• Goal of the exercise: Give back every record word for word, keeping the pictures out.

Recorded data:
..............................
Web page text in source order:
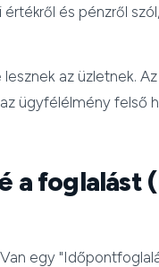
és pénzről
az üzletnek.
ügyfélélmény felső
a foglalást
egy
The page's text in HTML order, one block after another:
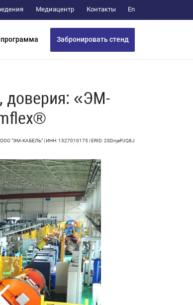
Медиацентр Контакты En
Забронировать стенд
доверия: «ЭМ-
ООО "ЭМ-КАБЕЛЬ" | ИНН: 1327010175 | ERID: 2SDnjePJQ8J
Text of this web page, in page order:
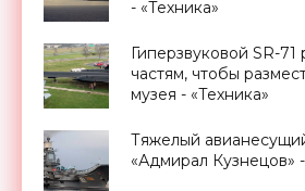
- «Техника»
Гиперзвуковой SR-
частям, чтобы
музея - «Техника»
Тяжелый
«Адмирал Кузнецов»
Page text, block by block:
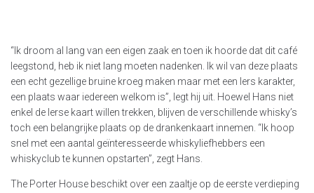
“Ik droom al lang van een eigen zaak en toen ik hoorde dat dit café
leegstond, heb ik niet lang moeten nadenken. Ik wil van deze plaats
een echt gezellige bruine kroeg maken maar met een Iers karakter,
een plaats waar iedereen welkom is”, legt hij uit. Hoewel Hans niet
enkel de Ierse kaart willen trekken, blijven de verschillende whisky’s
toch een belangrijke plaats op de drankenkaart innemen. “Ik hoop
snel met een aantal geïnteresseerde whiskyliefhebbers een
whiskyclub te kunnen opstarten”, zegt Hans.
The Porter House beschikt over een zaaltje op de eerste verdieping
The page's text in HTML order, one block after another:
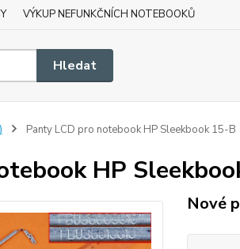
VÝKUP NEFUNKČNÍCH NOTEBOOKŮ
Hledat
Panty LCD pro notebook HP Sleekbook 15-B
HP
Nové
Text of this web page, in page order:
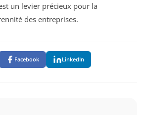
un levier précieux pour la
des entreprises.
Facebook LinkedIn
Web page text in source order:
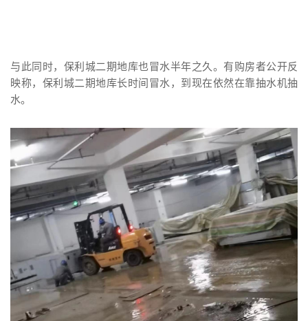
与此同时，保利城二期地库也冒水半年之久。有购房者公开反
映称，保利城二期地库长时间冒水，到现在依然在靠抽水机抽
水。
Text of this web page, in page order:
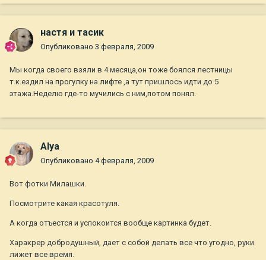
настя и тасик
Опубликовано 3 февраля, 2009
Мы когда своего взяли в 4 месяца,он тоже боялся лестницы
т.к.ездил на прогулку на лифте ,а тут пришлось идти до 5
этажа.Неделю где-то мучились с ним,потом понял.
Alya
Опубликовано 4 февраля, 2009
Вот фотки Милашки.
Посмотрите какая красотуля.
А когда отъестся и успокоится вообще картинка будет.
Харакрер добродушный, дает с собой делать все что угодно, руки
лижет все время.
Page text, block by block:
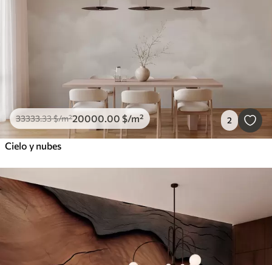
33333.33$/m²20000.00 $/m² 2
Cielo y nubes
..............................
• Reply to the task:
Web page text in source order:
és pénzről
az üzletnek.
ügyfélélmény felső
a foglalást
egy
The page's text in HTML order, one block after another:
Медиацентр Контакты En
Забронировать стенд
доверия: «ЭМ-
ООО "ЭМ-КАБЕЛЬ" | ИНН: 1327010175 | ERID: 2SDnjePJQ8J
Text of this web page, in page order:
- «Техника»
Гиперзвуковой SR-
частям, чтобы
музея - «Техника»
Тяжелый
«Адмирал Кузнецов»
Page text, block by block:
“Ik droom al lang van een eigen zaak en toen ik hoorde dat dit café
leegstond, heb ik niet lang moeten nadenken. Ik wil van deze plaats
een echt gezellige bruine kroeg maken maar met een Iers karakter,
een plaats waar iedereen welkom is”, legt hij uit. Hoewel Hans niet
enkel de Ierse kaart willen trekken, blijven de verschillende whisky’s
toch een belangrijke plaats op de drankenkaart innemen. “Ik hoop
snel met een aantal geïnteresseerde whiskyliefhebbers een
whiskyclub te kunnen opstarten”, zegt Hans.
The Porter House beschikt over een zaaltje op de eerste verdieping
The page's text in HTML order, one block after another:
VÝKUP NEFUNKČNÍCH NOTEBOOKŮ
Hledat
Panty LCD pro notebook HP Sleekbook 15-B
HP
Nové
Text of this web page, in page order:
un levier précieux pour la
des entreprises.
Facebook LinkedIn
Web page text in source order:
与此同时，保利城二期地库也冒水半年之久。有购房者公开反
映称，保利城二期地库长时间冒水，到现在依然在靠抽水机抽
水。
Text of this web page, in page order:
настя и тасик
Опубликовано 3 февраля, 2009
Мы когда своего взяли в 4 месяца,он тоже боялся лестницы
т.к.ездил на прогулку на лифте ,а тут пришлось идти до 5
этажа.Неделю где-то мучились с ним,потом понял.
Alya
Опубликовано 4 февраля, 2009
Вот фотки Милашки.
Посмотрите какая красотуля.
А когда отъестся и успокоится вообще картинка будет.
Харакрер добродушный, дает с собой делать все что угодно, руки
лижет все время.
Page text, block by block:
33333.33$/m²20000.00 $/m² 2
Cielo y nubes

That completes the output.